No Good Or Safe Choices at Myanmar’s Election

Desk Report

Published: 12 Oct 2020, 02:30 pm

Amid terror, loathing and apathy, Myanmar is going to the polls, a hard turn from the political hope that infused the 2015 polls that catapulted the National League for Democracy (NLD) to power.

After decades of military rule, the historic election marked a return to quasi-democracy, with Aung San Suu Kyi, once a political prisoner and peace symbol, overwhelmingly elected as the de facto national leader, reports Asia Times.

But the democratic momentum has been lost, both by Suu Kyi and her NLD 's widespread perceptions of not achieving what they promised, and by a rapidly spiraling health crisis in Covid-19 that is expected to hold voters away from the polls.

That was expected when a mock election at a high school in the capital of Naypyidaw was organized by the Union Election Commission (UEC) to demonstrate how voting could be conducted in line with the coronavirus-curbing guidelines of the health authorities.

Among those who inspected the process were civilian leader Aung San Suu Kyi and her ministers, which included checking the temperatures of voters, providing facemasks, using hand sanitizers, and social distancing while lining up to vote.
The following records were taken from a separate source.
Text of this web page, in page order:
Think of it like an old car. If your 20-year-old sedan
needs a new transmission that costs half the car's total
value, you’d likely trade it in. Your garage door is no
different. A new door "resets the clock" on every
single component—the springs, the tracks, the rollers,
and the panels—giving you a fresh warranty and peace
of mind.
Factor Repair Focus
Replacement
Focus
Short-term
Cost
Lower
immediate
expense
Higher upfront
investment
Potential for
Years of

This is what many polling stations will likely look like on November 8 when more than 37 million eligible voters will decide who represents them in both houses of parliament and sub-national assemblies alongside military-appointed MPs.

Despite calls by opposition politicians for a poll postponement, election officials say they plan to stick to the November 8 polling day, a position backed by the NLD. Voting in embassies abroad has already started.

A meteoric rise from the 887 reported on September 1, with nearly 24,000 Covid-19 infections, Myanmar has surged from just marginally infected to the fourth-worst hit in Southeast Asia, recently bypassing Malaysia. In the commercial capital of Yangon, two-thirds of the cases were found.

Myanmar’s election thus promises to be flawed on myriad fronts.

For one, it will be marred by ongoing and intense fighting between the Arakan Army insurgent group and the Tatmadaw in western Rakhine state, where over a million people are cut off by authorities from 3G and 4G internet services. The conflict will likely bar voting in many areas. 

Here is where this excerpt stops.